I'm struggling with the following problem. Suppose $\pmb{x}$ and $\pmb{y}$ are vectors of the same length and $\pmb{y}$ is not a function of $\pmb{x}$. What is the following derivative?

$$
\frac{\partial}{\partial \pmb{x}} (\pmb{y} – \pmb{x}) \otimes (\pmb{y} – \pmb{x})
$$

My thought was to write use $\pmb{z} = \pmb{y} – \pmb{x}$ and $\pmb{f} = \pmb{z} \otimes \pmb{z}$ and derive first:

\begin{align}
d\pmb{f} &= ((d\pmb{z}) \otimes \pmb{z}) + (\pmb{z} \otimes (d\pmb{z})) \\
&= (\pmb{I} \otimes \pmb{z})d\pmb{z} + (\pmb{z} \otimes \pmb{I})d\pmb{z} \\
&= ((\pmb{I} \otimes \pmb{z}) + (\pmb{z} \otimes \pmb{I}))d\pmb{z} \\
\frac{\partial \pmb{f}}{\partial \pmb{z}} &= (\pmb{I} \otimes \pmb{z}) + (\pmb{z} \otimes \pmb{I})
\end{align}

and then obtain by chain rule:

$$
\frac{\partial}{\partial \pmb{x}} (\pmb{y} – \pmb{x}) \otimes (\pmb{y} – \pmb{x}) = -\left( (\pmb{I} \otimes (\pmb{y} – \pmb{x})) + ((\pmb{y} – \pmb{x}) \otimes \pmb{I}) \right)
$$

Which seems sensble. However, this is part of a Hessian I am deriving, and it's corresponding transpose element I derived to be:

$$
-2\left(\pmb{I} \otimes (\pmb{y} – \pmb{x})\right)
$$

Which is very similar but not the same. Am I missing something obvious?

Best Answer

The gradient that you found is correct.
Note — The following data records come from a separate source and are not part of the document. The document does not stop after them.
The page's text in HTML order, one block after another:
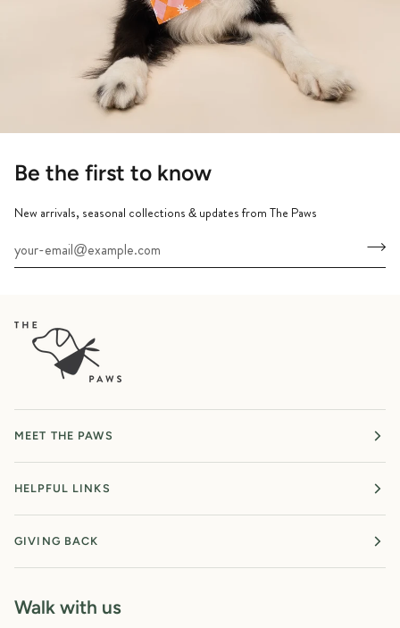
Be the first to know
New arrivals, seasonal collections & updates from The Paws
MEET THE PAWS
HELPFUL LINKS
GIVING BACK
Walk with us
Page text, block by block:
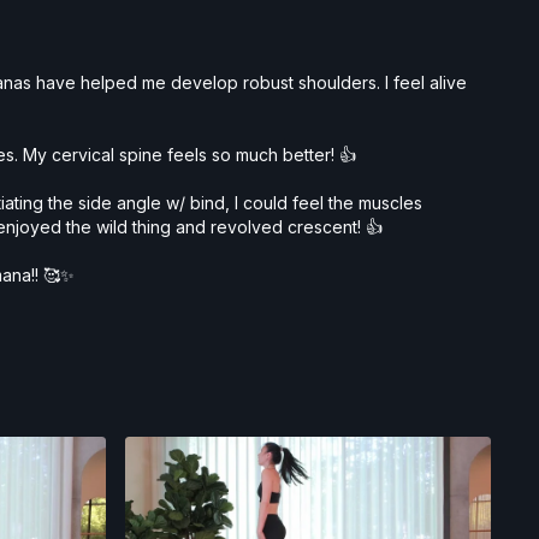
have helped me develop robust shoulders. I feel alive
My cervical spine feels so much better! 👍
the side angle w/ bind, I could feel the muscles
the wild thing and revolved crescent! 👍
🥰✨
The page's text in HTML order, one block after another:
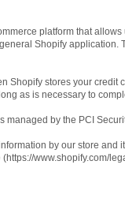
platform that
Shopify
Shopify stores your
as is necessary to
by the PCI
by our store and
www.shopify.com/
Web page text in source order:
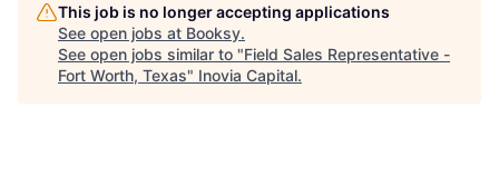
This job is no longer accepting applications
See open jobs at Booksy.
See open jobs similar to "Field Sales Representative -
Fort Worth, Texas" Inovia Capital.

I re-derive it here to make this answer self-contained...

First note that the Kronecker product of two vectors can be expanded in two ways: $$a\otimes b = (I_a\otimes b)\,a = (a\otimes I_b)\,b$$ where $I_a$ is the identity matrix whose dimensions are compatible with the $a$ vector, while $I_b$ is compatible with the $b$ vector.
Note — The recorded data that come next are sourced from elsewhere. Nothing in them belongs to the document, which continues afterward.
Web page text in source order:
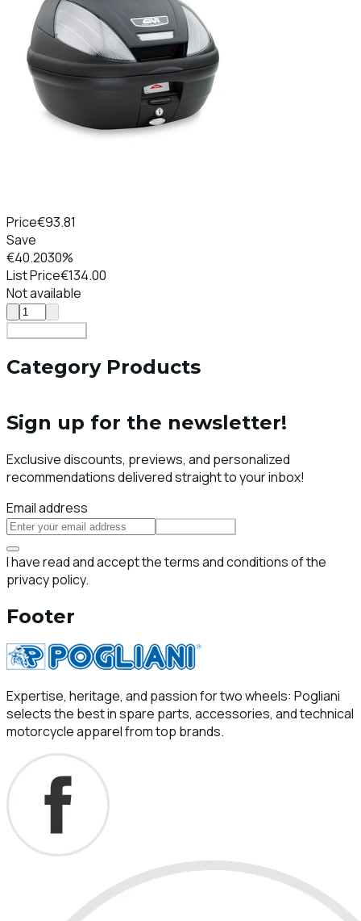
Price€93.81
Save
€40.2030%
List Price€134.00
Not available
Category Products
Sign up for the newsletter!
Exclusive discounts, previews, and personalized
recommendations delivered straight to your inbox!
Email address
I have read and accept the terms and conditions of the
privacy policy.
Footer
Expertise, heritage, and passion for two wheels: Pogliani
selects the best in spare parts, accessories, and technical
motorcycle apparel from top brands.

Define two new vectors $$\eqalign{ z &= x-y \quad\implies dz = dx\cr f &= z\otimes z \cr }$$ Then use the Kronecker expansion to calculate the differential and gradient of $f$. $$\eqalign{ df &= z\otimes dz + dz\otimes z = (z\otimes I + I\otimes z)\,dx \cr G=\frac{\partial f}{\partial x} &= (z\otimes I + I\otimes z) = (x-y)\otimes I + I\otimes(x-y) \cr }$$ Let $e_k$ denote the $k^{th}$ column of the $I$ matrix and $w={\rm vec}(I)$.
Use these to vectorize the $G$ matrix. $$\eqalign{ G &= (z\otimes I + I\otimes z), \quad M = \pmatrix{I\otimes e_1\cr I\otimes e_2\cr\vdots\cr I\otimes e_n} \cr g &= {\rm vec}(G) = \Big(M + w\otimes I\Big)\,z \cr }$$ Now find the differential and gradient of the $g$ vector. $$\eqalign{ dg &= \Big(M + w\otimes I\Big)\,dx \cr H = \frac{\partial g}{\partial x} &= \Big(M + w\otimes I\Big) \cr }$$ So that's the hessian in matrix form. The true Hessian is a 3rd order tensor.